We generate a (3, 224, 224) array of random numbers between 0 and 255 as input to the model for prediction.

NDARRAY inputs to ModelSteps must be specified with a preceding batchSize dimension. For batches with a single observation, this can be done by using numpy.expand_dims() to add an additional dimension to your array.

Before requesting for a prediction, we normalize the image to be between 0 and 1:

rand_image = np.random.randint(255, size=(1, 3, 224, 224)) / 255
prediction = client.predict({"image_array": rand_image})
print(prediction)
server.stop()
[[4.1741084e-02 3.2335979e-01 2.5368158e-02 3.9881383e-05 6.0949111e-01]]

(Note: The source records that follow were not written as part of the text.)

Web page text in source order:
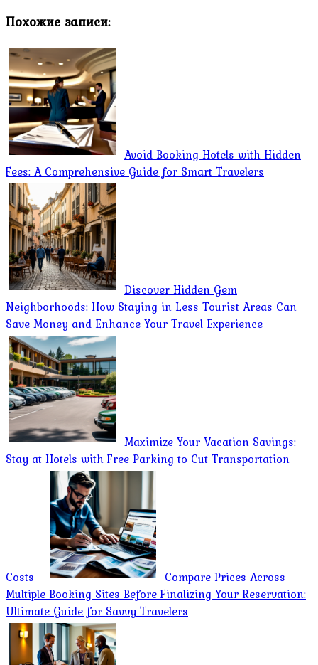
Похожие записи:
Avoid Booking Hotels with Hidden
Fees: A Comprehensive Guide for Smart Travelers
Discover Hidden Gem
Neighborhoods: How Staying in Less Tourist Areas Can
Save Money and Enhance Your Travel Experience
Maximize Your Vacation Savings:
Stay at Hotels with Free Parking to Cut Transportation
Costs
Compare Prices Across
Multiple Booking Sites Before Finalizing Your Reservation:
Ultimate Guide for Savvy Travelers
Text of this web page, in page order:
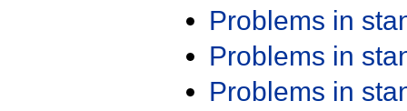
Problems in
Problems in
Problems in
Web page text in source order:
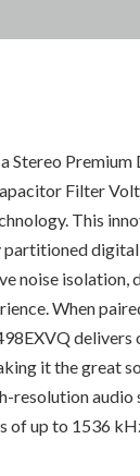
Stereo
Filter
This
digital
noise isolation,
When
delivers
it the great
resolution audio
of up to 1536

Again, we can use the as_dict() method of the config attribute of server to view the overall configuration:

server.config.as_dict()
{'@type': 'InferenceConfiguration',
'steps': [{'@type': 'ModelStep',
'inputNames': ['image_array'],
'outputNames': ['output'],
'modelConfig': {'@type': 'ModelConfig',
'tensorDataTypesConfig': {'@type': 'TensorDataTypesConfig',
'inputDataTypes': {'image_array': 'FLOAT'}},
'modelConfigType': {'@type': 'ModelConfigType',
'modelType': 'MULTI_LAYER_NETWORK',
'modelLoadingPath': 'C:\\Users\\Skymind AI Berhad\\Documents\\konduit-serving-examples\\data\\multilayernetwork\\SimpleCNN.zip'}},
'parallelInferenceConfig': {'@type': 'ParallelInferenceConfig',
'workers': 1}}],
'servingConfig': {'@type': 'ServingConfig',
'httpPort': 57441,
'inputDataFormat': 'NUMPY',
'outputDataFormat': 'NUMPY',
'logTimings': True}}